*** Opening INFORMATION ***
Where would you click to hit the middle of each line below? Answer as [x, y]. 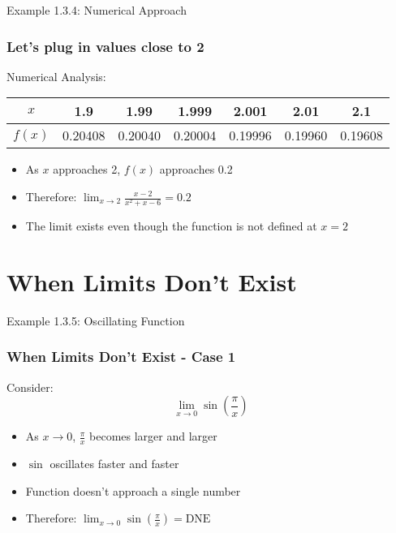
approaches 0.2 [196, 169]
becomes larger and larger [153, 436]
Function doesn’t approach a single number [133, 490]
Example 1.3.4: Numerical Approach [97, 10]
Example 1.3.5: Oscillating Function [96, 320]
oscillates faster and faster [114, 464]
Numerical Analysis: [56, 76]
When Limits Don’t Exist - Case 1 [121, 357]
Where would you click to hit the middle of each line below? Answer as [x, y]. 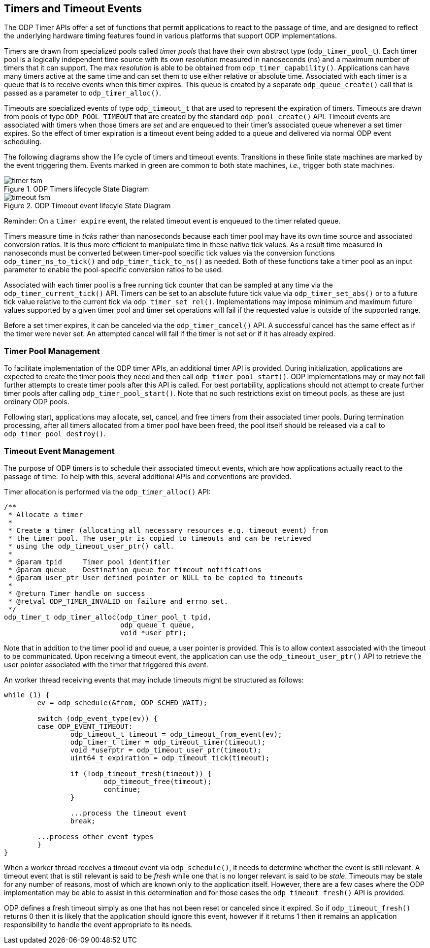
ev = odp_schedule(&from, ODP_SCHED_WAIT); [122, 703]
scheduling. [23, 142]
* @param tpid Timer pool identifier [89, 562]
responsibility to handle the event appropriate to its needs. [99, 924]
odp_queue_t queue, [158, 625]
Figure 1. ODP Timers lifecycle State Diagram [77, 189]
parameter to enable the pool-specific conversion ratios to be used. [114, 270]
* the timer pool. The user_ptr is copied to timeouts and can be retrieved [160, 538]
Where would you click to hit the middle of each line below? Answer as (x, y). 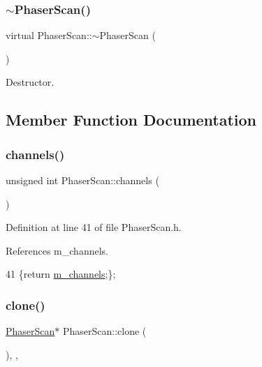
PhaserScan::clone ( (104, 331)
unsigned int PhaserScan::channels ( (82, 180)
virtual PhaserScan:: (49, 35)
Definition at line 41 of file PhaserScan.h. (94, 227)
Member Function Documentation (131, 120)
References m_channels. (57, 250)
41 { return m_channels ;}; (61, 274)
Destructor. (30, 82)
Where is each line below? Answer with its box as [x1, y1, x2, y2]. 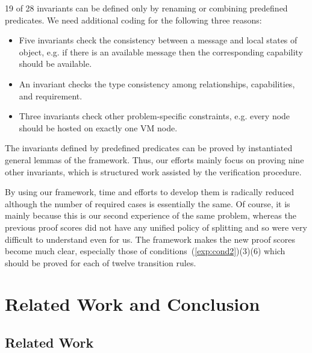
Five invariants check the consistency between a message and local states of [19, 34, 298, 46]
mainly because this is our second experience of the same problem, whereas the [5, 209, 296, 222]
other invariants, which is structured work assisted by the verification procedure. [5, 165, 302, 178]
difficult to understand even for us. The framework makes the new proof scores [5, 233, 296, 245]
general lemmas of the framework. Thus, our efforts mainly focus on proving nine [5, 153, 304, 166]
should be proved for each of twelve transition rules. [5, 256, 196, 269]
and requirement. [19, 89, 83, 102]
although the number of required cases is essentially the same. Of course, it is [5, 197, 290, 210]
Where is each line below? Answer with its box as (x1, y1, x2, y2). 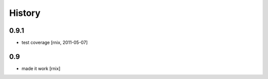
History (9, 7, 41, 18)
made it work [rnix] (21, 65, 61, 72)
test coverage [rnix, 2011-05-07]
*** Closing INFORMATION ***
| TRY IT |
Search the data above for the word "same" and show every line that has it.

| OUTPUT BELOW |
mainly because this is our second experience of the same problem, whereas the [5, 209, 296, 222]
although the number of required cases is essentially the same. Of course, it is [5, 197, 290, 210]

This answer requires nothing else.